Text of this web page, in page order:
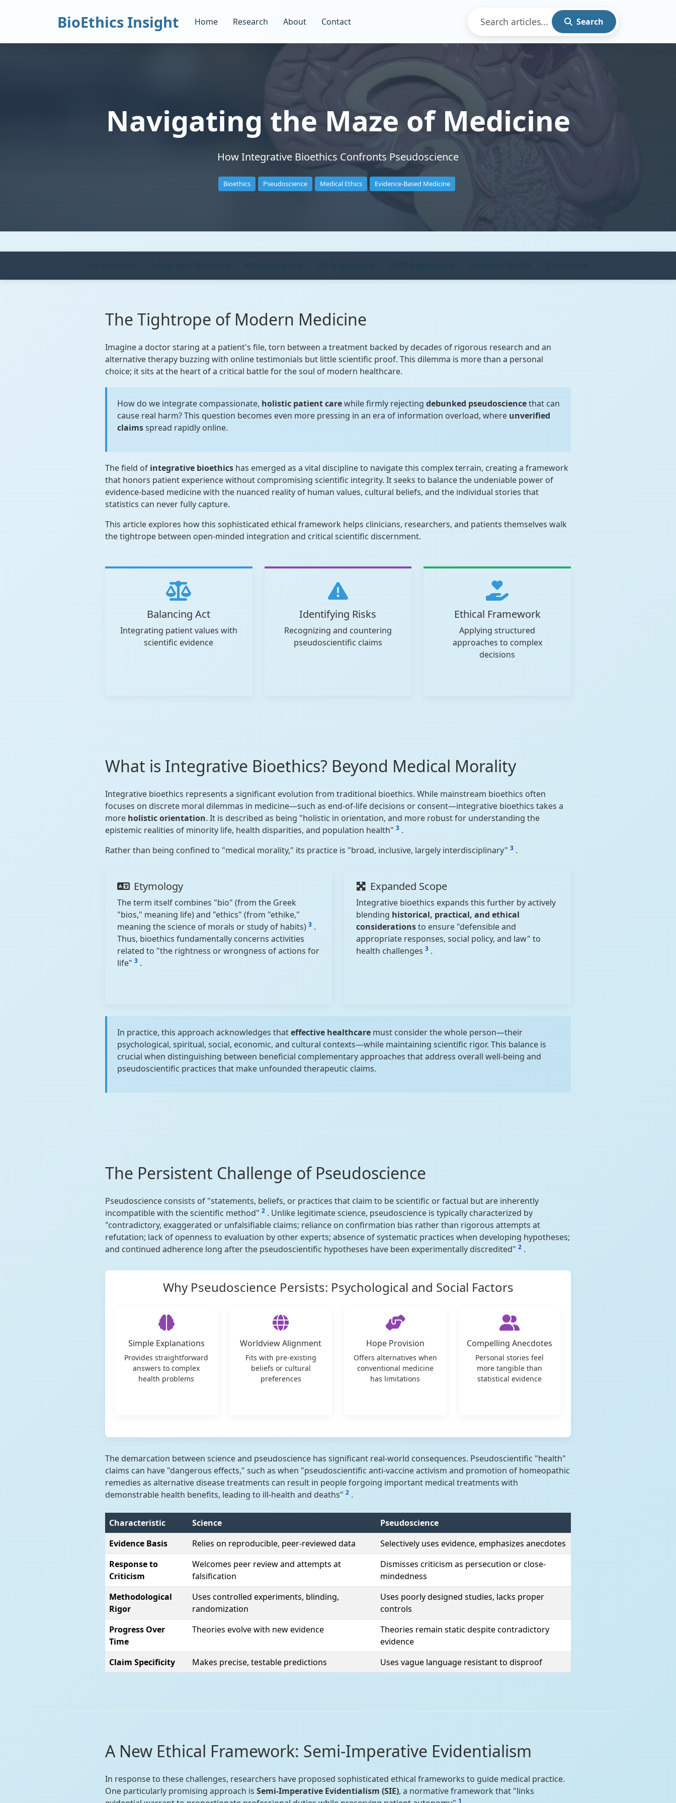
BioEthics Insight Home Research About Contact Search
Navigating the Maze of Medicine
How Integrative Bioethics Confronts Pseudoscience
Bioethics Pseudoscience Medical Ethics Evidence-Based Medicine
The Tightrope of Modern Medicine
Imagine a doctor staring at a patient's file, torn between a treatment backed by decades of rigorous research and an
alternative therapy buzzing with online testimonials but little scientific proof. This dilemma is more than a personal
choice; it sits at the heart of a critical battle for the soul of modern healthcare.
How do we integrate compassionate, holistic patient carewhile firmly rejecting debunked pseudosciencethat can
cause real harm? This question becomes even more pressing in an era of information overload, where unverified
claimsspread rapidly online.
The field of integrative bioethics has emerged as a vital discipline to navigate this complex terrain, creating a framework
that honors patient experience without compromising scientific integrity. It seeks to balance the undeniable power of
evidence-based medicine with the nuanced reality of human values, cultural beliefs, and the individual stories that
statistics can never fully capture.
This article explores how this sophisticated ethical framework helps clinicians, researchers, and patients themselves walk
the tightrope between open-minded integration and critical scientific discernment.
Balancing Act
Integrating patient values with
scientific evidence
Identifying Risks
Recognizing and countering
pseudoscientific claims
Ethical Framework
Applying structured
approaches to complex
decisions
What is Integrative Bioethics? Beyond Medical Morality
Integrative bioethics represents a significant evolution from traditional bioethics. While mainstream bioethics often
focuses on discrete moral dilemmas in medicine—such as end-of-life decisions or consent—integrative bioethics takes a
more holistic orientation. It is described as being "holistic in orientation, and more robust for understanding the
epistemic realities of minority life, health disparities, and population health" 3 .
Rather than being confined to "medical morality," its practice is "broad, inclusive, largely interdisciplinary" 3 .
Etymology
The term itself combines "bio" (from the Greek
"bios," meaning life) and "ethics" (from "ethike,"
meaning the science of morals or study of habits) 3 .
Thus, bioethics fundamentally concerns activities
related to "the rightness or wrongness of actions for
life" 3 .
Expanded Scope
Integrative bioethics expands this further by actively
blending historical, practical, and ethical
considerationsto ensure "defensible and
appropriate responses, social policy, and law" to
health challenges 3 .
In practice, this approach acknowledges thateffective healthcare must consider the whole person—their
psychological, spiritual, social, economic, and cultural contexts—while maintaining scientific rigor. This balance is
crucial when distinguishing between beneficial complementary approaches that address overall well-being and
pseudoscientific practices that make unfounded therapeutic claims.
The Persistent Challenge of Pseudoscience
Pseudoscience consists of "statements, beliefs, or practices that claim to be scientific or factual but are inherently
incompatible with the scientific method" 2 . Unlike legitimate science, pseudoscience is typically characterized by
"contradictory, exaggerated or unfalsifiable claims; reliance on confirmation bias rather than rigorous attempts at
refutation; lack of openness to evaluation by other experts; absence of systematic practices when developing hypotheses;
and continued adherence long after the pseudoscientific hypotheses have been experimentally discredited" 2 .
Why Pseudoscience Persists: Psychological and Social Factors
Simple Explanations
Provides straightforward
answers to complex
health problems
Worldview Alignment
Fits with pre-existing
beliefs or cultural
preferences
Hope Provision
Offers alternatives when
conventional medicine
has limitations
Compelling Anecdotes
Personal stories feel
more tangible than
statistical evidence
The demarcation between science and pseudoscience has significant real-world consequences. Pseudoscientific "health"
claims can have "dangerous effects," such as when "pseudoscientific anti-vaccine activism and promotion of homeopathic
remedies as alternative disease treatments can result in people forgoing important medical treatments with
demonstrable health benefits, leading to ill-health and deaths" 2 .
Characteristic Science
Pseudoscience
Evidence Basis
Relies on reproducible, peer-reviewed data
Selectively uses evidence, emphasizes anecdotes
Response to
Criticism
Welcomes peer review and attempts at
falsification
Dismisses criticism as persecution or close-
mindedness
Methodological
Rigor
Uses controlled experiments, blinding,
randomization
Uses poorly designed studies, lacks proper
controls
Progress Over
Time
Theories evolve with new evidence
Theories remain static despite contradictory
evidence
Claim Specificity
Makes precise, testable predictions Uses vague language resistant to disproof
A New Ethical Framework: Semi-Imperative Evidentialism
In response to these challenges, researchers have proposed sophisticated ethical frameworks to guide medical practice.
One particularly promising approach is Semi-Imperative Evidentialism (SIE), a normative framework that "links
1
§
Your goal: Reproduce each line of the records in which the string "healthcare" appears.

Reply to the task:
choice; it sits at the heart of a critical battle for the soul of modern healthcare.
In practice, this approach acknowledges thateffective healthcare must consider the whole person—their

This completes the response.